The hacking's an interesting twist the first few times you use it, but the shooting in Watch Dogs is just as subpar as I've come to expect from open-world games.
On a smaller scale, Watch Dogs takes up residence in Chicago. Commendations to those who recreated Chicago--I don't know the city as well as, say, Los Angeles, but Watch Dogs sells its incarnation of Chicago hard. One of my favorite features ended up being the in-game take on Foursquare; you can "check in" at landmarks and in the process receive a brief history lesson about the location. It's a more logical version of Assassin's Creed's locale data, which I've always enjoyed.

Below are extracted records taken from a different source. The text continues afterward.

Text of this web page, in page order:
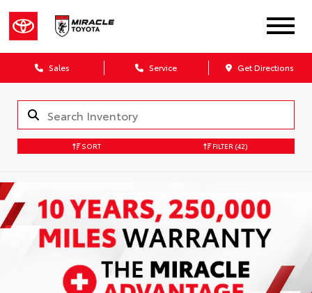
Sales Service Get Directions
SORT FILTER (42)
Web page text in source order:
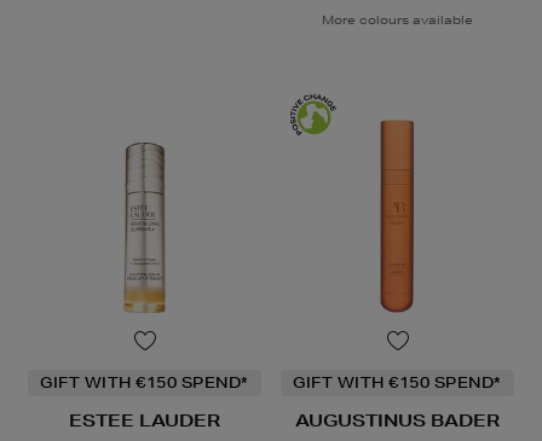
More colours available
GIFT WITH €150 SPEND*
ESTEE LAUDER
GIFT WITH €150 SPEND*
AUGUSTINUS BADER
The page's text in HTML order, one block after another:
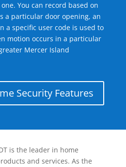
You can record based on
a particular door opening, an
a specific user code is used to
motion occurs in a particular
Mercer Island
Security Features
is the leader in home
and services. As the
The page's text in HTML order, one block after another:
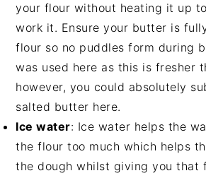
your flour without heating it up
work it. Ensure your butter is
flour so no puddles form during
was used here as this is fresher
however, you could absolutely
salted butter here.
Ice water: Ice water helps the
the flour too much which helps
the dough whilst giving you that
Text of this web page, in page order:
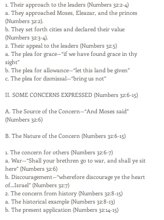
1. Their approach to the leaders (Numbers 32:2-4)
a. They approached Moses, Eleazar, and the princes
(Numbers 32:2).
b. They set forth cities and declared their value
(Numbers 32:3-4).
2. Their appeal to the leaders (Numbers 32:5)
a. The plea for grace—“if we have found grace in thy
sight”
b. The plea for allowance—“let this land be given”
c. The plea for dismissal—“bring us not”
II. SOME CONCERNS EXPRESSED (Numbers 32:6-15)
A. The Source of the Concern—“And Moses said”
(Numbers 32:6)
B. The Nature of the Concern (Numbers 32:6-15)
1. The concern for others (Numbers 32:6-7)
a. War—“Shall your brethren go to war, and shall ye sit
here” (Numbers 32:6)
b. Discouragement—“wherefore discourage ye the heart
of…Israel” (Numbers 32:7)
2. The concern from history (Numbers 32:8-15)
a. The historical example (Numbers 32:8-13)
b. The present application (Numbers 32:14-15)
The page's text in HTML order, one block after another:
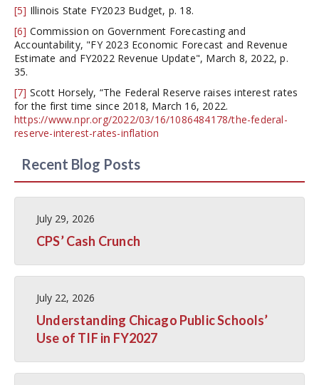
[5] Illinois State FY2023 Budget, p. 18.
[6] Commission on Government Forecasting and
Accountability, "FY 2023 Economic Forecast and Revenue
Estimate and FY2022 Revenue Update", March 8, 2022, p.
35.
[7] Scott Horsely, “The Federal Reserve raises interest rates
for the first time since 2018, March 16, 2022.
https://www.npr.org/2022/03/16/1086484178/the-federal-
reserve-interest-rates-inflation
Recent Blog Posts
July 29, 2026
CPS’ Cash Crunch
July 22, 2026
Understanding Chicago Public Schools’
Use of TIF in FY2027
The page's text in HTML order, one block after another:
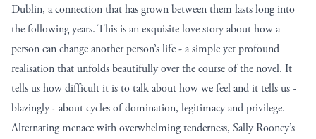
Dublin, a connection that has grown between them lasts long into
the following years. This is an exquisite love story about how a
person can change another person’s life - a simple yet profound
realisation that unfolds beautifully over the course of the novel. It
tells us how difficult it is to talk about how we feel and it tells us -
blazingly - about cycles of domination, legitimacy and privilege.
Alternating menace with overwhelming tenderness, Sally Rooney’s
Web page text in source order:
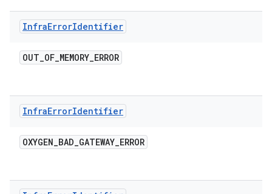
InfraErrorIdentifier
OUT_OF_MEMORY_ERROR
InfraErrorIdentifier
OXYGEN_BAD_GATEWAY_ERROR
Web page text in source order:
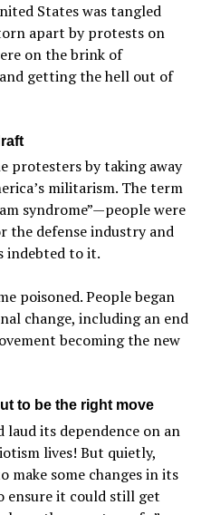
States was tangled
apart by protests on
on the brink of
getting the hell out of
protesters by taking away
militarism. The term
syndrome”—people were
the defense industry and
indebted to it.
poisoned. People began
change, including an end
becoming the new
to be the right move
its dependence on an
lives! But quietly,
make some changes in its
ensure it could still get
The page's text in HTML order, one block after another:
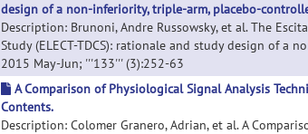
design of a non-inferiority, triple-arm, placebo-
Description: Brunoni, Andre Russowsky, et al. The
Study (ELECT-TDCS): rationale and study design of a
2015 May-Jun; '''133''' (3):252-63
A Comparison of Physiological Signal Analysis
Contents.
Description: Colomer Granero, Adrian, et al. A
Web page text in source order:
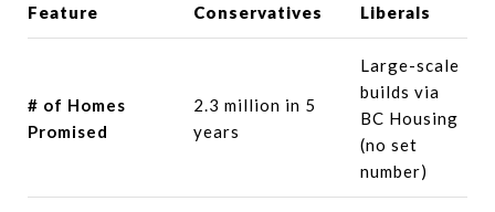
Feature Conservatives Liberals
# of Homes
Promised
2.3 million in 5
years
Large-scale
builds via
BC Housing
(no set
number)
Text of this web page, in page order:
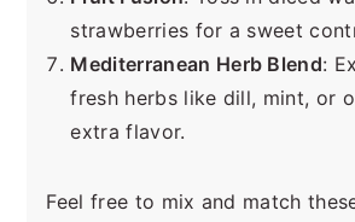
strawberries for a sweet
Mediterranean Herb Blend:
fresh herbs like dill, mint, or
extra flavor.
Feel free to mix and match
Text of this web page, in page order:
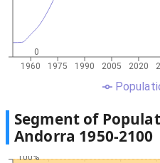
1960 1975 1990 2005 2020
0
Segment of
Andorra 1950-2100
100%
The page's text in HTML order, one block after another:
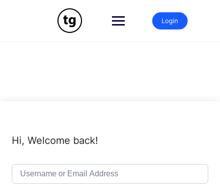
Login
Hi, Welcome back!
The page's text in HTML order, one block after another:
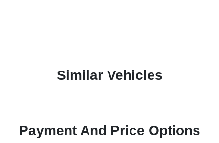
Similar Vehicles
Payment And Price Options
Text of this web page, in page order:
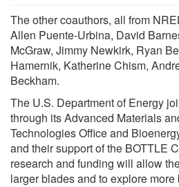
The other coauthors, all from
Allen Puente-Urbina, David
McGraw, Jimmy Newkirk, Ryan
Hamernik, Katherine Chism,
Beckham.
The U.S. Department of Energy
through its Advanced Materials
Technologies Office and
and their support of the BOTTLE
research and funding will allow
larger blades and to explore
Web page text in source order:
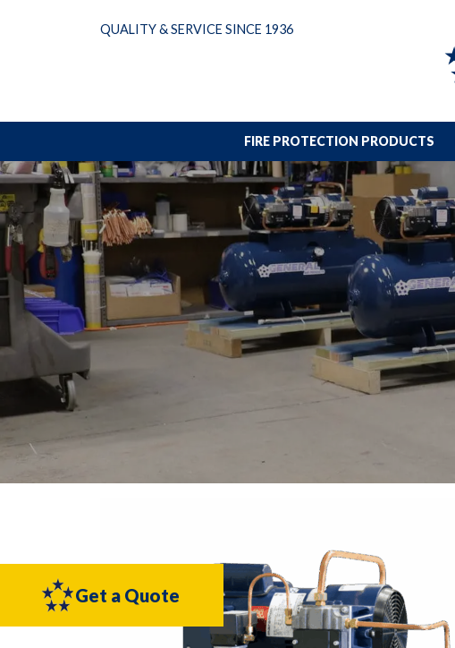
QUALITY & SERVICE SINCE 1936
FIRE PROTECTION PRODUCTS
Get a Quote

But the overarching story in Watch Dogs is just bland. Aiden Pearce, a hacker/criminal, is on a quest for vengeance after a job gone wrong left his niece dead. It's a tale that's been told and retold so many times you can see the footprints all across its face.
It's not that a tale retold is necessarily bad. Heck, it's video games. Most of our stories are middling at best--and it's here that Watch Dogs resides. Aiden Pearce and his self-righteous quest for revenge (tinged every once in a while with "Oh no, what have I done?") is the most boring story since Assassin's Creed III's tale of Connor, who was on a quest for vengeance after some other MacGuffin left his mother dead.

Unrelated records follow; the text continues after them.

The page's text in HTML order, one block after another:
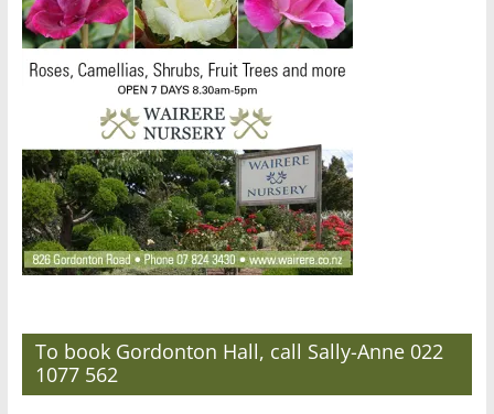
To book Gordonton Hall, call Sally-Anne 022
1077 562
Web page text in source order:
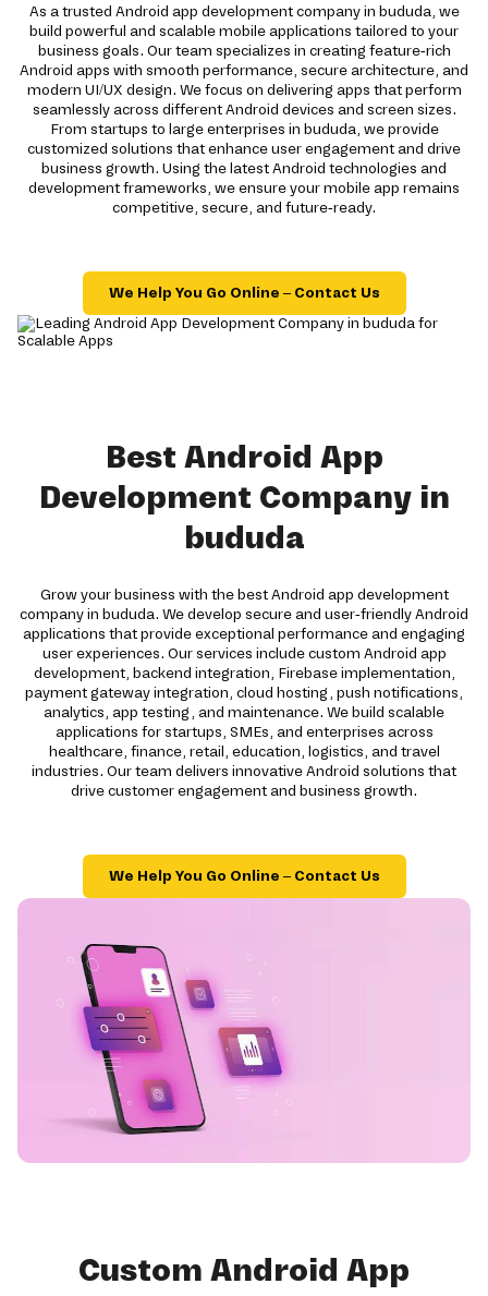
As a trusted Android app development company in bududa, we
build powerful and scalable mobile applications tailored to your
business goals. Our team specializes in creating feature-rich
Android apps with smooth performance, secure architecture, and
modern UI/UX design. We focus on delivering apps that perform
seamlessly across different Android devices and screen sizes.
From startups to large enterprises in bududa, we provide
customized solutions that enhance user engagement and drive
business growth. Using the latest Android technologies and
development frameworks, we ensure your mobile app remains
competitive, secure, and future-ready.
We Help You Go Online – Contact Us
Best Android App
Development Company in
bududa
Grow your business with the best Android app development
company in bududa. We develop secure and user-friendly Android
applications that provide exceptional performance and engaging
user experiences. Our services include custom Android app
development, backend integration, Firebase implementation,
payment gateway integration, cloud hosting, push notifications,
analytics, app testing, and maintenance. We build scalable
applications for startups, SMEs, and enterprises across
healthcare, finance, retail, education, logistics, and travel
industries. Our team delivers innovative Android solutions that
drive customer engagement and business growth.
We Help You Go Online – Contact Us
Custom Android App
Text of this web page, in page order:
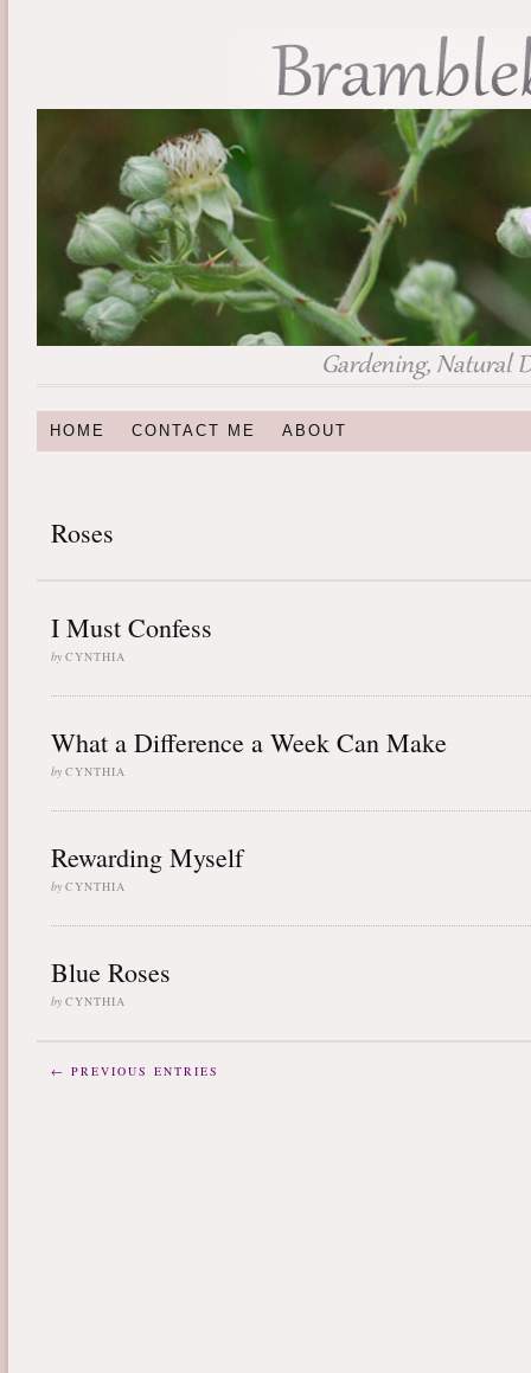
HOME CONTACT ME ABOUT
Roses
I Must Confess
by CYNTHIA
What a Difference a Week Can Make
by CYNTHIA
Rewarding Myself
by CYNTHIA
Blue Roses
by CYNTHIA
← PREVIOUS ENTRIES
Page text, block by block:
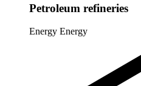
Petroleum refineries
Energy Energy
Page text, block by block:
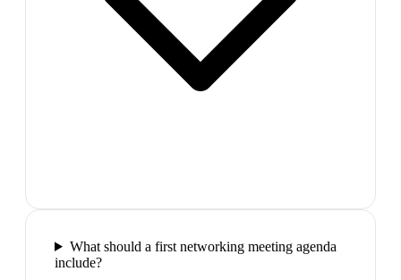
What should a first networking meeting agenda
include?
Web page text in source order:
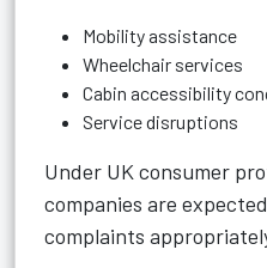
Mobility assistance
Wheelchair services
Cabin accessibility
Service disruptions
Under UK consumer
companies are
complaints
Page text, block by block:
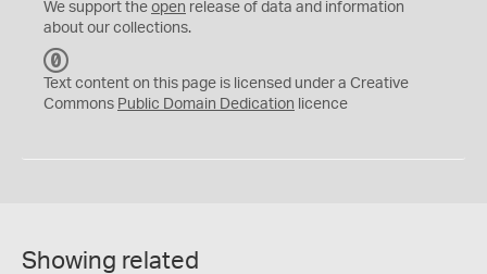
We support the open release of data and information
about our collections.
C
0
Text content on this page is licensed under a Creative
Commons Public Domain Dedication licence
Showing related

Along the way, relationships will be betrayed and secrets revealed and plot twists unveiled with all the hitting power of a foam baseball bat, as most "twists" are telegraphed hours ahead of time. Characters you're never given a reason to care about have things happen to them. Occasionally you'll forget a character's name. Sometimes bad things happen and the sad music starts playing.
I just don't even know what to say about Watch Dogs. The game is long to start with, feels somehow even longer, and at the end you're left with an utterly forgettable storyline and a handful of amazing "Remember when that street blew up?" moments.

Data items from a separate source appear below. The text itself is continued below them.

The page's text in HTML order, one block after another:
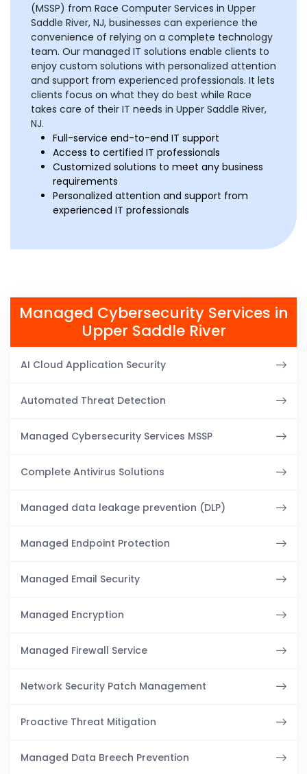
(MSSP) from Race Computer Services in Upper
Saddle River, NJ, businesses can experience the
convenience of relying on a complete technology
team. Our managed IT solutions enable clients to
enjoy custom solutions with personalized attention
and support from experienced professionals. It lets
clients focus on what they do best while Race
takes care of their IT needs in Upper Saddle River,
NJ.
Full-service end-to-end IT support
Access to certified IT professionals
Customized solutions to meet any business
requirements
Personalized attention and support from
experienced IT professionals
Managed Cybersecurity Services in
Upper Saddle River
AI Cloud Application Security
Automated Threat Detection
Managed Cybersecurity Services MSSP
Complete Antivirus Solutions
Managed data leakage prevention (DLP)
Managed Endpoint Protection
Managed Email Security
Managed Encryption
Managed Firewall Service
Network Security Patch Management
Proactive Threat Mitigation
Managed Data Breech Prevention
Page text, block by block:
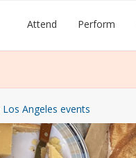
Attend Perform
Angeles events
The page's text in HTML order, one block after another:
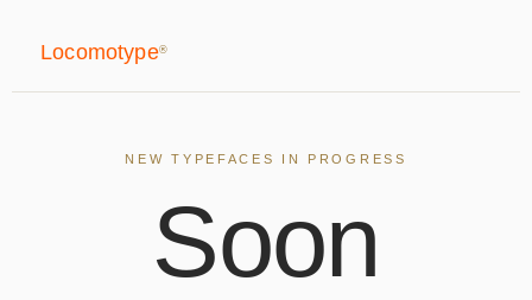
Locomotype®
NEW TYPEFACES IN PROGRESS
Soon
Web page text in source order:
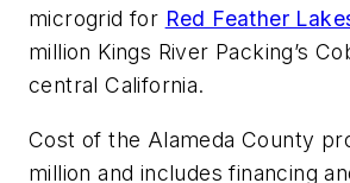
microgrid for Red Feather
million Kings River Packing’s
central California.
Cost of the Alameda County
million and includes financing
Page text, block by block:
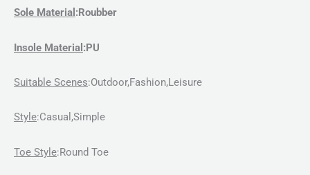
Sole Material : Roubber
Insole Material :PU
Suitable Scenes:Outdoor,Fashion,Leisure
Style:Casual,Simple
Toe Style:Round Toe

The other differentiating factor with Watch Dogs is the online component. The most obvious of these is the "Hacking" sidequest.
Once in a while you'll trigger a bounty on your head, allowing other players to invade your game and try to steal your information. You, in return, are charged with killing them before they can escape. Invaders must blend with the crowd of computer-controlled characters, allowing them to meld into the crowd and evade notice. Of course, this also works in reverse; you can invade other players' games and do the same.
It's an interesting mechanic that I mostly found myself annoyed by--the missions always seemed to trigger right when I was in the middle of something important, like trying to unlock the next ctOS tower. Next thing I knew someone had invaded and I'd need to stop what I was doing, take care of the problem, and then try to resume my earlier actions.